Questione fuochi di San Matteo: Piero De Luca, primogenito del presidente della Campania Vincenzo e senza alcun ruolo nell'Amministrazione comunale, ha incontrato ieri pomeriggio l'associazione dei portatori della statua di San Matteo in vista della celebrazione della festività del santo patrono di Salerno. E l'ha fatto perchè invitato proprio dall'associazione Maria Ss. di Costantinopoli, presieduta da Ciro Borsa. "Stiamo lavorando da giorni con don Michele - ha spiegato De Luca jr. - per trovare una soluzione che consenta di distendere i rapporti tra la Curia e l'Amministrazione comunale in vista delle celebrazioni legate alla festività di San Matteo. In uno spirito di piena collaborazione e disponibilità, è stata ipotizzata con don Michele, una soluzione che consenta alla statua del nostro santo patrono di entrare nuovamente al Comune per benedire la casa di tutti i salernitani".
Il figlio del governatore della Campania, al momento membro della segreteria regionale del Pd, ha poi affermato: "Sottoporremo al sindaco questa ipotesi nelle prossime ore, convinti della sua sensibilità e volontà nell' aprire una fase nuova, che dia rinnovato entusiasmo e partecipazione alla celebrazione religiosa più importante della città. Nel corso dell'incontro con il sindaco proporremo anche, come del resto già autorizzato dalla commissione consiliare competente nei giorni scorsi, di ripristinare la storica tradizione dei fuochi pirotecnici al termine della processione".

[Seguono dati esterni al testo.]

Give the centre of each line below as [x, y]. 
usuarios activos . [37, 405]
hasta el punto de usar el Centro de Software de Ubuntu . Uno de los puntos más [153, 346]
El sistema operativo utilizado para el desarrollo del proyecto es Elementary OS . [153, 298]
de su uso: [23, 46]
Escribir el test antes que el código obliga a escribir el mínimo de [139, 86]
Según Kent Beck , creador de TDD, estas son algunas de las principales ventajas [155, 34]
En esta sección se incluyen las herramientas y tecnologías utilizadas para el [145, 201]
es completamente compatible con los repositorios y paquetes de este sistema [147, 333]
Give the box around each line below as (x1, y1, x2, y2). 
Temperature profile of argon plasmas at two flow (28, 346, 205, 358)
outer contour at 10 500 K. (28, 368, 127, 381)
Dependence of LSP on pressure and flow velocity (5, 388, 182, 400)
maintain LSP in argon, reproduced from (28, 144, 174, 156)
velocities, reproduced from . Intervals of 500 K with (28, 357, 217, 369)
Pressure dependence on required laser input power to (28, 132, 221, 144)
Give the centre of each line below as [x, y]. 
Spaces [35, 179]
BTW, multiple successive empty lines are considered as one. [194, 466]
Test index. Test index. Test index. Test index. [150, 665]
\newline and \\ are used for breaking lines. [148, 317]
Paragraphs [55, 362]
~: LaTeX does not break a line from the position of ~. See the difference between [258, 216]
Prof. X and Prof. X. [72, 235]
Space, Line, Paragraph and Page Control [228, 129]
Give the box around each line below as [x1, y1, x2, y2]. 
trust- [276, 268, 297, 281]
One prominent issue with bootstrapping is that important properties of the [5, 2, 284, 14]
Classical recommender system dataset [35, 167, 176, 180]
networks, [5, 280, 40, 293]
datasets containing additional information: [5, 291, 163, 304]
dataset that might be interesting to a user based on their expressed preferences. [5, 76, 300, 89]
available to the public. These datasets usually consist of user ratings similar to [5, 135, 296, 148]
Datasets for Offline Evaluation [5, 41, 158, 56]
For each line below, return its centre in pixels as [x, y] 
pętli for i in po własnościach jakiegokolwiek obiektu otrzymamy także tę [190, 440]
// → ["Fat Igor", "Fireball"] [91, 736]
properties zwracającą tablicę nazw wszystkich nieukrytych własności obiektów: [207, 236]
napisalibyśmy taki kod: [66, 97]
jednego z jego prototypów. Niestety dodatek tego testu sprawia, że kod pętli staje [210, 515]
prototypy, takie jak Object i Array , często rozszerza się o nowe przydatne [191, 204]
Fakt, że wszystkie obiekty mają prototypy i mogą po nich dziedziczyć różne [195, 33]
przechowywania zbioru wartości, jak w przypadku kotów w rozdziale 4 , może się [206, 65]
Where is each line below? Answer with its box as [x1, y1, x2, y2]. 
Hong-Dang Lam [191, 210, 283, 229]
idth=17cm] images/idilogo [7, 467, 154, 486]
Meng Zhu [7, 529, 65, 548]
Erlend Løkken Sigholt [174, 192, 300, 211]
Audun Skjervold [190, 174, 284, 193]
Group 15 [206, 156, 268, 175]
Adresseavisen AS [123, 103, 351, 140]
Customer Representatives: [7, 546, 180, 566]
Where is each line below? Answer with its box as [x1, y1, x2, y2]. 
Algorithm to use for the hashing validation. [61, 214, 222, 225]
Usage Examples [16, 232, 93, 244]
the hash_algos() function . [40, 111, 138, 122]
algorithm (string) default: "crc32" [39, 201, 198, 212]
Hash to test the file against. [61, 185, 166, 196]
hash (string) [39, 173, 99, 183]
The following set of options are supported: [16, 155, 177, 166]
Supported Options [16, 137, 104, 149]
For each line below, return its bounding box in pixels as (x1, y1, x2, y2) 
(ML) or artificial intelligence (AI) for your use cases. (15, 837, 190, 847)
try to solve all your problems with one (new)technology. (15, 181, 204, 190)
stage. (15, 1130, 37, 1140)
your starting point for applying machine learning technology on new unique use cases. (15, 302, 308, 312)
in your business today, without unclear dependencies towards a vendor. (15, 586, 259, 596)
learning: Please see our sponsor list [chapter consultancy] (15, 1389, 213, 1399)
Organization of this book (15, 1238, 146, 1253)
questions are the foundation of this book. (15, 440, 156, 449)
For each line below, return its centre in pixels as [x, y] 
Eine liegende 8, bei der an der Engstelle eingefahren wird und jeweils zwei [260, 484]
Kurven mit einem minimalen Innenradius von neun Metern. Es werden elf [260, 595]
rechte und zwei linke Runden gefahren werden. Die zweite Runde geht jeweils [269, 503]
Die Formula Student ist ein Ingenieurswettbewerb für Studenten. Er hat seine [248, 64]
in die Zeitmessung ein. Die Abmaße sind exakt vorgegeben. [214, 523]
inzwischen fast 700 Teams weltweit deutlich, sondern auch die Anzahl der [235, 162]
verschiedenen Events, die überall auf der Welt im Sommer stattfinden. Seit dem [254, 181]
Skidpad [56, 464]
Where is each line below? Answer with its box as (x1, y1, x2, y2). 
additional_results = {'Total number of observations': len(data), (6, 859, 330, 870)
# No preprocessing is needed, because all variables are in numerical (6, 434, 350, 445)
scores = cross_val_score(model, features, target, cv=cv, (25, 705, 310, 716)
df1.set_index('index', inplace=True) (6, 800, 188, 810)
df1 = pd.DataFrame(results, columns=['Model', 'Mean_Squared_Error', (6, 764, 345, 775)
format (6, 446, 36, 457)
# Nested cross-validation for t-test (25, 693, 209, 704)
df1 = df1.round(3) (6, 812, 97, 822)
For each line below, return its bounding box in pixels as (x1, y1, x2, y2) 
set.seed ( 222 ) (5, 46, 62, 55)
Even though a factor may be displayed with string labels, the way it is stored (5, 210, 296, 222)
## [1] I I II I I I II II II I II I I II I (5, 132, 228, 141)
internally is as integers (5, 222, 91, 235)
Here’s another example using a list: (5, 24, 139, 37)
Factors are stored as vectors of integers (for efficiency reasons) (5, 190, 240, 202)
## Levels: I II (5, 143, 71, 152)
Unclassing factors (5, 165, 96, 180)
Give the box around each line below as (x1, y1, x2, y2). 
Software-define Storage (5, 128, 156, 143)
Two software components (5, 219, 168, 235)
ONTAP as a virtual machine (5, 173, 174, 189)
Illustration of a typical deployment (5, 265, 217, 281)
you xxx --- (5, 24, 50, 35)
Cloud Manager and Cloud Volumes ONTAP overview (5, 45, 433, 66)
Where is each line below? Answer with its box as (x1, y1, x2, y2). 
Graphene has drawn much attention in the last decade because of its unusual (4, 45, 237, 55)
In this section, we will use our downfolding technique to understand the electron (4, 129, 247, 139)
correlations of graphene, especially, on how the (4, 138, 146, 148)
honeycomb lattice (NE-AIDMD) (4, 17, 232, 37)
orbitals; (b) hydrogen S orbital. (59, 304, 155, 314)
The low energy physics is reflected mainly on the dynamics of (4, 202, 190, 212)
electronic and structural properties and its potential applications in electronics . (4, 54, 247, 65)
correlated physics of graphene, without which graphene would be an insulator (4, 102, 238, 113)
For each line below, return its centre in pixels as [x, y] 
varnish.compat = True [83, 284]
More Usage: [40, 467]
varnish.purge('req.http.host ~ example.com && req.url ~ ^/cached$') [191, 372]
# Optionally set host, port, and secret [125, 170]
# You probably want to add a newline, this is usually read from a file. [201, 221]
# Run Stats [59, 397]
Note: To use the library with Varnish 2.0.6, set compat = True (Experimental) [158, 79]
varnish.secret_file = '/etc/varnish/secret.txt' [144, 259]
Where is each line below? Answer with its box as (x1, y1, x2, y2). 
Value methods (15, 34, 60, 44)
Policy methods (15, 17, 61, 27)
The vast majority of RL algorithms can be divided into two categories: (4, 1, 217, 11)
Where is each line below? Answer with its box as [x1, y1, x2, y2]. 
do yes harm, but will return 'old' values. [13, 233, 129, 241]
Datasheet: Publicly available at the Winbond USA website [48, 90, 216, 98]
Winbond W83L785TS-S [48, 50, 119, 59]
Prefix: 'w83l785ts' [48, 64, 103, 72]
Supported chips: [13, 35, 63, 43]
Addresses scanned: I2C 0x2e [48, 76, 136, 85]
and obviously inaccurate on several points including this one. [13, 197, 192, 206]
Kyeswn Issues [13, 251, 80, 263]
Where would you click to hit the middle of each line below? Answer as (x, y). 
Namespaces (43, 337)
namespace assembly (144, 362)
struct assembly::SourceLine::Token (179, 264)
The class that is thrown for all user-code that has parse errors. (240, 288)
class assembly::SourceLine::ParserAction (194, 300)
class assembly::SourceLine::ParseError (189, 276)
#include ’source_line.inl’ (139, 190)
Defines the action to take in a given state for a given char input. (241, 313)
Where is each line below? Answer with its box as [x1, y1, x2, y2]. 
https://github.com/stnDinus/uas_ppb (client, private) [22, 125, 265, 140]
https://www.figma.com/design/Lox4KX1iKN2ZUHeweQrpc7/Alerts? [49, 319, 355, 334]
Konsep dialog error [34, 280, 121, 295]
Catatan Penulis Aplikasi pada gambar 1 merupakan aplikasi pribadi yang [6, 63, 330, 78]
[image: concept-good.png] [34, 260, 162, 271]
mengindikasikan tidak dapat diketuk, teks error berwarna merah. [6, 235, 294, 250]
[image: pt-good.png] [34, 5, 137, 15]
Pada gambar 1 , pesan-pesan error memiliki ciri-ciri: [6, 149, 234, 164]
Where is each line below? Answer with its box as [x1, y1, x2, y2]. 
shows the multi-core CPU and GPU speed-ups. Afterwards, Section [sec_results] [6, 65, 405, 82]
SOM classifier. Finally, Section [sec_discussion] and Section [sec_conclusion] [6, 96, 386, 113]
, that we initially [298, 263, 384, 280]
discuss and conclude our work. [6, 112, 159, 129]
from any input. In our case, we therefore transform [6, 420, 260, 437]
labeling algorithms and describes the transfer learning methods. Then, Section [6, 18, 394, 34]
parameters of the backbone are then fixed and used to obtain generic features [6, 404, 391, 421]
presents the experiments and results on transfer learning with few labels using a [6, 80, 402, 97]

Lo sdegno dei consiglieri comunali di minoranza
L'incontro ha suscitato reazioni a dir poco sdegnate tra i consiglieri comunali di minoranza e, a commentare quello che è stato definito "l'indegno baratto tra autorizzazione dei fuochi d'artificio e la presenza del santo patrono a Palazzo di Città" sono stati, in una nota, Roberto Celano e Ciro Russomando. "Tale vantato successo interessa solo alla vanità del potere che da anni pretende che perfino il Santo si inchini alla dinastia e non suscita alcun entusiasmo tra i cittadini di Salerno che amano San Matteo e sono legati alla festa ed alle tradizioni civili. Ai salernitani - scrivono i consiglieri - non interessa se la statua stazioni nel Palazzo, piace che il Santo sia tra la gente, giri, come quest'anno previsto dalla Curia, nei quartieri, vada a Mariconda, Mercatello, nelle frazioni. L'Amministrazione comunale ha, invece, l'onere di occuparsi della festa civile. A tal proposito ci ha pensato già la Commissione consiliare a fornire al sindaco il preciso indirizzo di ripristinare la tradizione dei fuochi e di stanziare le necessarie risorse".
Poi il monito: "L'avvocato De Luca non si occupi di ciò che è esclusiva prerogativa del Consiglio comunale e dell'Amministrazione e non interpreti i sentimenti di una comunità che non ha titolo di rappresentare", concludono Celano e Russomando.